Question

If the perimeter of a right angled triangle is 60 cm and its hypotenuse is 25 cm, find
its area.
Please help me to do this sum ​

Answer 1

Given Information:

• The Perimeter of Right-angled triangle is 60cm.
• Hypotenuse of the triangle is 25cm.

Need to Find:

• The Area of triangle.

Solution:

Let ∆ABC be the given Right-angled triangle, with Perpendicular, AB; Base, BC and Hypotenuse, AC. Let the base of the triangle be 'x'

Here,

$\: \: \: \: \: \longmapsto\tt{Perimeter=60\: cm}$

$\: \: \: \: \: \longmapsto\tt{Hypotenuse, CA=25\: cm}$

We know, Sum of all sides of triangle is equal to the perimeter of triangle.
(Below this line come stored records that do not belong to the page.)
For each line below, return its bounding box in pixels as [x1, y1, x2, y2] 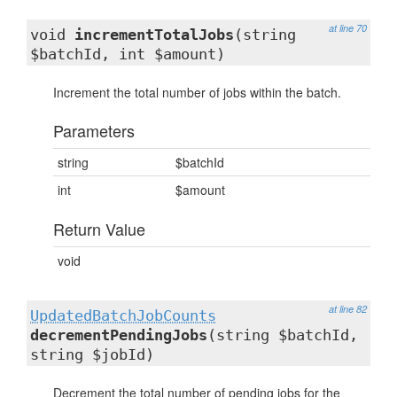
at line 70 [329, 21, 367, 35]
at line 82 [329, 302, 367, 315]
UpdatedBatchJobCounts [30, 307, 216, 324]
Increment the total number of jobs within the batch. [53, 83, 341, 101]
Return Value [53, 217, 145, 240]
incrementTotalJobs [74, 26, 234, 43]
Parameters [53, 119, 135, 142]
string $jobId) [30, 346, 154, 363]
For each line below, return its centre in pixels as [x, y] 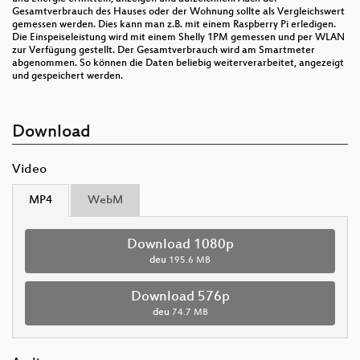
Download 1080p [180, 245]
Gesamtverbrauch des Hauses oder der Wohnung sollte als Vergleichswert [178, 12]
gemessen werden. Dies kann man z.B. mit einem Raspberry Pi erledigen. [174, 25]
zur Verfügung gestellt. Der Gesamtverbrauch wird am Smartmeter [164, 50]
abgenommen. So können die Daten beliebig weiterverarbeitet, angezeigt [178, 63]
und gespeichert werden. [67, 76]
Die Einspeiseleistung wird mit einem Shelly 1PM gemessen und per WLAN [178, 37]
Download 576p [180, 297]
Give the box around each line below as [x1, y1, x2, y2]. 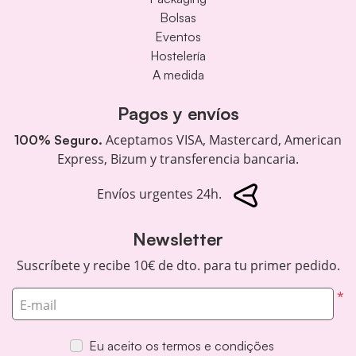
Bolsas [160, 10, 196, 26]
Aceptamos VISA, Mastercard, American [103, 131, 342, 149]
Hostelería [150, 48, 206, 64]
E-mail [19, 296, 56, 315]
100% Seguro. [14, 132, 103, 149]
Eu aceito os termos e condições [89, 337, 274, 354]
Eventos [155, 29, 201, 45]
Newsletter [133, 228, 223, 250]
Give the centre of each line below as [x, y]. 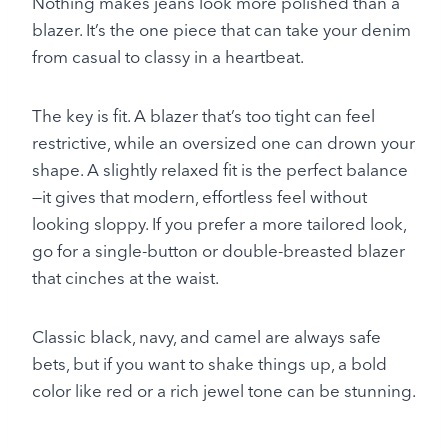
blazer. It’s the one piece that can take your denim [221, 30]
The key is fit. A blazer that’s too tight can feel [203, 116]
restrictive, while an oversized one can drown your [223, 143]
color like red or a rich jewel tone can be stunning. [224, 391]
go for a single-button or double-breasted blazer [218, 251]
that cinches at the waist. [125, 278]
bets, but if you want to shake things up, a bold [209, 364]
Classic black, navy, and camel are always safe [206, 337]
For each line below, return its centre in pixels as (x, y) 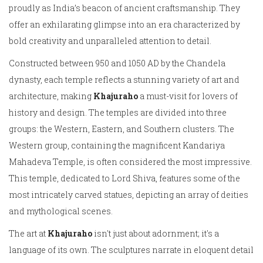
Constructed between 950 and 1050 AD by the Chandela (117, 63)
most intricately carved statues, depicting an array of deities (129, 195)
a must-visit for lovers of (188, 96)
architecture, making (51, 96)
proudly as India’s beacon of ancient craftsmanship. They (124, 8)
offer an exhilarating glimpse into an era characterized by (124, 25)
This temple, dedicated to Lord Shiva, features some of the (124, 178)
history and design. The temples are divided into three (118, 113)
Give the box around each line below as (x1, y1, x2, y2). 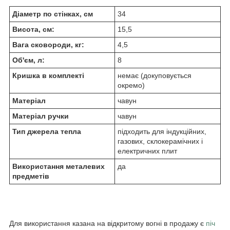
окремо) (118, 81, 145, 90)
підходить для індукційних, (118, 127, 206, 136)
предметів (12, 172, 49, 181)
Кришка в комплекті (12, 71, 84, 80)
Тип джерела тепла (12, 127, 81, 136)
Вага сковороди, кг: (12, 41, 84, 49)
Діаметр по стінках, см (12, 10, 93, 18)
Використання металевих (12, 162, 105, 171)

So,

$\: \: \: \: \: \longrightarrow\sf{Sum\: of\: all\: sides=Perimeter}$

$\: \: \: \: \: \longrightarrow\sf{AB+BC+CA=60}$

$\: \: \: \: \: \longrightarrow\sf{AB+x+25=60}$

$\: \: \: \: \: \longrightarrow\sf{AB+x=60-25}$

$\: \: \: \: \: \longrightarrow\sf{AB+x=35}$

$\: \: \: \: \: \longrightarrow\bold{AB=35-x}$

We know, In a Right-angled triangle, the sum of two side is equal to it's Hypotenuse. That is,

$\: \: \: \: \: \implies\sf{{AC}^{2}={AB}^{2}+{BC}^{2}}$

$\: \: \: \: \: \implies\sf{{25}^{2}={(35-x)}^{2}+{x}^{2}}$

From, (a-b)²=a²+b²-2ab.

$\: \: \: \: \: \implies\sf{625={35}^{2}+{x}^{2}-2(35\times x)+{x}^{2}}$

$\: \: \: \: \: \implies\sf{625=1225+{x}^{2}-70x+{x}^{2}}$

$\: \: \: \: \: \implies\sf{1225-625+2{x}^{2}-70x=0}$

$\: \: \: \: \: \implies\sf{600+2{x}^{2}-70x=0}$

$\: \: \: \: \: \implies\sf{2{x}^{2}-70x+600=0}$

• Taking 2 as common,

$\: \: \: \: \: \implies\sf{2({x}^{2}-35x+300=0}$

$\: \: \: \: \: \implies\sf{{x}^{2}-35x+300=0}$

~By Middle term splitting,

$\: \: \: \: \: \implies\sf{{x}^{2}-(15+20)x+300=0}$

$\: \: \: \: \: \implies\sf{{x}^{2}-15x-20x+300=0}$

$\: \: \: \: \: \implies\sf{x(x-15)-20(x-15)=0}$

$\: \: \: \: \: \implies\sf{(x-15)(x-20)=0}$

$\: \: \: \: \: \implies\bold{x=15\: \: \: \: or\: \: \: \: x=20}$

• Let value of 'x' be 20 i.e, x=20. Then,

>> AB= 35-x= 35-20= 15

>> BC= x= 20

We know, Area of triangle is 1/2(b×h). So,

$\: \: \: \: \: \longrightarrow\sf{Area\: of\: Triangle= \dfrac{1}{2}\times (b\times h)}$

$\: \: \: \: \: \longrightarrow\sf{Area\: of\: Triangle=\dfrac{1}{2}\times (BC\times AB)}$

$\: \: \: \: \: \longrightarrow\sf{Area\: of\ Triangle=\dfrac{1}{2}\times (20\times 15)}$

$\: \: \: \: \: \longrightarrow\sf{Area\: of\: Triangle=\dfrac{1}{2}\times 300}$

$\: \: \: \: \: \longrightarrow\bold{Area\: of\: Triangle=\color{red}{150\: {cm}^{2}}}$

Now, Let the Value of 'x' be 15

>> AB= 35-x= 35-15= 20

>> BC= x= 15

So,

$\: \: \: \: \: \implies\sf{Area\: of\: Triangle=\dfrac{1}{2}\times (b\times h)}$ $\\ \: \: \: \: \: \implies\sf{Area\: of\: Triangle=\dfrac{1}{2}\times (BC\times AB)}$

$\: \: \: \: \: \implies\sf{Area\: of\: Triangle=\dfrac{1}{2}\times (15\times 20)}$

$\: \: \: \: \: \implies\sf{Area\: of\: Triangle=\dfrac{1}{2}\times 300}$

$\: \: \: \: \: \implies\sf{Area\: of\: Triangle=\color{red}{150\: {cm}^{2}}}$

Required Answer:

• Henceforth, Area of Right-angled triangle is 150cm²

Answer 2

Answer:

150cm ° this is a correct answer